For more assistance, see the following resources that were developed for real-world migration projects.

Asset Description
Data workload assessment model and tool This tool provides suggested "best fit" target platforms, cloud readiness, and an application/database remediation level for a workload. It offers simple, one-click calculation and report generation that helps to accelerate large estate assessments by providing an automated and uniform decision process for target platforms.
Bulk database creation with PowerShell You can use a set of three PowerShell scripts that create a resource group (create_rg.ps1), the logical server in Azure (create_sqlserver.ps1), and a SQL database (create_sqldb.ps1). The scripts include loop capabilities so you can iterate and create as many servers and databases as necessary.
Bulk schema deployment with MSSQL-Scripter and PowerShell This asset creates a resource group, creates one or multiple logical servers in Azure to host Azure SQL Database, exports every schema from an on-premises SQL Server instance (or multiple SQL Server 2005+ instances), and imports the schemas to Azure SQL Database.
Convert SQL Server Agent jobs into elastic database jobs This script migrates your source SQL Server Agent jobs to elastic database jobs.

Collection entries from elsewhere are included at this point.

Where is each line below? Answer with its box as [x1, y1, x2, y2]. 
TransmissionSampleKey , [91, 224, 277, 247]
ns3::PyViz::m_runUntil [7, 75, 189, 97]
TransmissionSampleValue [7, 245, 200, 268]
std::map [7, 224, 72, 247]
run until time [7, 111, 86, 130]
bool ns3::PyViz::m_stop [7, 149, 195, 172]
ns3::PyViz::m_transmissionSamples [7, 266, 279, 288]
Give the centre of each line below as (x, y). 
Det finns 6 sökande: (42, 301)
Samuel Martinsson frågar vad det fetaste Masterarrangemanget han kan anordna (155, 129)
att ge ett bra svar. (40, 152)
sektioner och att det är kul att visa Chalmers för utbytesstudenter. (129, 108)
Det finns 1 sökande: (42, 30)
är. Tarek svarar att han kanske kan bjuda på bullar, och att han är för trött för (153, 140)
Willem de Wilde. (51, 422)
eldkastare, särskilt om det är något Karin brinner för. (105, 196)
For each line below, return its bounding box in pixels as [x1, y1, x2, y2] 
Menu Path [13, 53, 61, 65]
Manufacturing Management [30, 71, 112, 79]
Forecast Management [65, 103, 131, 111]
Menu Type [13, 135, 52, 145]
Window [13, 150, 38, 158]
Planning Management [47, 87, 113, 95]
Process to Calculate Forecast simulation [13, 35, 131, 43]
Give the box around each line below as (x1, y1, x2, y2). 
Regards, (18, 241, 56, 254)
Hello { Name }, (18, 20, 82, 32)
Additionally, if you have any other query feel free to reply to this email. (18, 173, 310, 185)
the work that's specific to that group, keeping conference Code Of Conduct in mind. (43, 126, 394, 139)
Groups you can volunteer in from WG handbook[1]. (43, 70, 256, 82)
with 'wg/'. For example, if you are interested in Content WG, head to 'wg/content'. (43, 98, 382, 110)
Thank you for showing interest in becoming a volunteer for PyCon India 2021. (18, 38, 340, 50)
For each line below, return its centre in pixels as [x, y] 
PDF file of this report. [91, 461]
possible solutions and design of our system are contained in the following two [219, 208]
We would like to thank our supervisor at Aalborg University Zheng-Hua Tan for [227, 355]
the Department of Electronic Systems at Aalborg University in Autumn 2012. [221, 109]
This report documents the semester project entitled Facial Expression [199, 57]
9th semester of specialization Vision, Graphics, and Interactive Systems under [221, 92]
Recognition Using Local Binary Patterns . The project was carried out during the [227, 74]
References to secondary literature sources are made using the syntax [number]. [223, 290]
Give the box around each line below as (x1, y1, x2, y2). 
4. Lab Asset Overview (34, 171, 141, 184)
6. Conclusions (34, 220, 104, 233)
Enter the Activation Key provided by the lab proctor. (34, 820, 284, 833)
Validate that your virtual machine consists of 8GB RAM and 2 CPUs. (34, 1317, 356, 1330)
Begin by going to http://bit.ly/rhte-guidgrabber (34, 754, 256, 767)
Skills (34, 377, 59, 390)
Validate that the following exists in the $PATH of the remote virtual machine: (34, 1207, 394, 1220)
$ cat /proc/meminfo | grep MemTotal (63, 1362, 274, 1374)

Utility to move on-premises SQL Server logins to Azure SQL Database A PowerShell script can create a T-SQL command script to re-create logins and select database users from on-premises SQL Server to Azure SQL Database. The tool allows automatic mapping of Windows Server Active Directory accounts to Microsoft Entra accounts, along with optionally migrating SQL Server native logins.
Perfmon data collection automation by using Logman You can use the Logman tool to collect Perfmon data (to help you understand baseline performance) and get migration target recommendations. This tool uses logman.exe to create the command that will create, start, stop, and delete performance counters set on a remote SQL Server instance.

The Data SQL Engineering team developed these resources. This team's core charter is to unblock and accelerate complex modernization for data platform migration projects to Microsoft's Azure data platform.